Top of RECORDS SUPPLIED

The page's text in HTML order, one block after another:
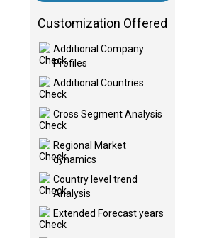
Customization Offered
Additional Company
Profiles
Additional Countries
Cross Segment Analysis
Regional Market
dynamics
Country level trend
Analysis
Extended Forecast years
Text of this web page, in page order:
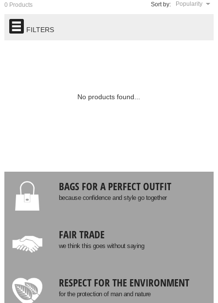
Sort by: Popularity
0 Products
FILTERS
No products found...
BAGS FOR A PERFECT OUTFIT
because confidence and style go together
FAIR TRADE
we think this goes without saying
RESPECT FOR THE ENVIRONMENT
for the protection of man and nature
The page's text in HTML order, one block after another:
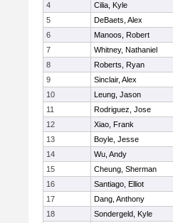
4
Cilia, Kyle
5
DeBaets, Alex
6
Manoos, Robert
7
Whitney, Nathaniel
8
Roberts, Ryan
9
Sinclair, Alex
10
Leung, Jason
11
Rodriguez, Jose
12
Xiao, Frank
13
Boyle, Jesse
14
Wu, Andy
15
Cheung, Sherman
16
Santiago, Elliot
17
Dang, Anthony
18
Sondergeld, Kyle
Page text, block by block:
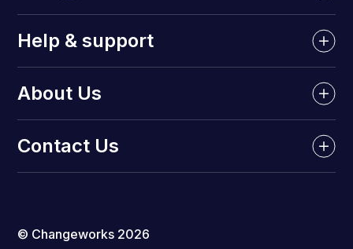
Help & support
About Us
Contact Us
© Changeworks 2026
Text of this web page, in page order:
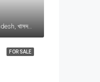
খাসদবির মাজার মাঠ, Sylhet, Bangladesh, খাসদবির মাজার মাঠ, Sylhet, Bangladesh, Sylhet, Sylhet Division
FOR SALE
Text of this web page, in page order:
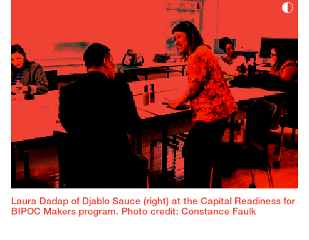
Laura Dadap of Djablo Sauce (right) at the Capital Readiness for
BIPOC Makers program. Photo credit: Constance Faulk
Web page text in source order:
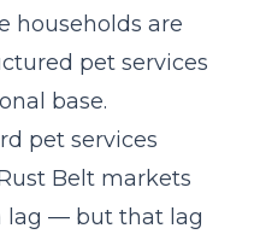
households are
pet services
base.
pet services
Belt markets
lag — but that lag
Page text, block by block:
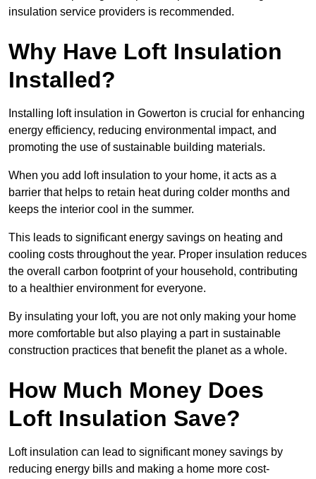
insulation service providers is recommended.
Why Have Loft Insulation
Installed?
Installing loft insulation in Gowerton is crucial for enhancing
energy efficiency, reducing environmental impact, and
promoting the use of sustainable building materials.
When you add loft insulation to your home, it acts as a
barrier that helps to retain heat during colder months and
keeps the interior cool in the summer.
This leads to significant energy savings on heating and
cooling costs throughout the year. Proper insulation reduces
the overall carbon footprint of your household, contributing
to a healthier environment for everyone.
By insulating your loft, you are not only making your home
more comfortable but also playing a part in sustainable
construction practices that benefit the planet as a whole.
How Much Money Does
Loft Insulation Save?
Loft insulation can lead to significant money savings by
reducing energy bills and making a home more cost-

Bottom of RECORDS SUPPLIED

* **INSTRUCTIONS FOR THE TASK**
Produce a verbatim transcription of every line in the listing, images omitted.

* **SOLUTION FOR THIS EXERCISE**
The page's text in HTML order, one block after another:
Customization Offered
Additional Company
Profiles
Additional Countries
Cross Segment Analysis
Regional Market
dynamics
Country level trend
Analysis
Extended Forecast years
Text of this web page, in page order:
Sort by: Popularity
0 Products
FILTERS
No products found...
BAGS FOR A PERFECT OUTFIT
because confidence and style go together
FAIR TRADE
we think this goes without saying
RESPECT FOR THE ENVIRONMENT
for the protection of man and nature
The page's text in HTML order, one block after another:
4
Cilia, Kyle
5
DeBaets, Alex
6
Manoos, Robert
7
Whitney, Nathaniel
8
Roberts, Ryan
9
Sinclair, Alex
10
Leung, Jason
11
Rodriguez, Jose
12
Xiao, Frank
13
Boyle, Jesse
14
Wu, Andy
15
Cheung, Sherman
16
Santiago, Elliot
17
Dang, Anthony
18
Sondergeld, Kyle
Page text, block by block:
Help & support
About Us
Contact Us
© Changeworks 2026
Text of this web page, in page order:
খাসদবির মাজার মাঠ, Sylhet, Bangladesh, খাসদবির মাজার মাঠ, Sylhet, Bangladesh, Sylhet, Sylhet Division
FOR SALE
Text of this web page, in page order:
Laura Dadap of Djablo Sauce (right) at the Capital Readiness for
BIPOC Makers program. Photo credit: Constance Faulk
Web page text in source order:
households are
pet services
base.
pet services
Belt markets
lag — but that lag
Page text, block by block:
insulation service providers is recommended.
Why Have Loft Insulation
Installed?
Installing loft insulation in Gowerton is crucial for enhancing
energy efficiency, reducing environmental impact, and
promoting the use of sustainable building materials.
When you add loft insulation to your home, it acts as a
barrier that helps to retain heat during colder months and
keeps the interior cool in the summer.
This leads to significant energy savings on heating and
cooling costs throughout the year. Proper insulation reduces
the overall carbon footprint of your household, contributing
to a healthier environment for everyone.
By insulating your loft, you are not only making your home
more comfortable but also playing a part in sustainable
construction practices that benefit the planet as a whole.
How Much Money Does
Loft Insulation Save?
Loft insulation can lead to significant money savings by
reducing energy bills and making a home more cost-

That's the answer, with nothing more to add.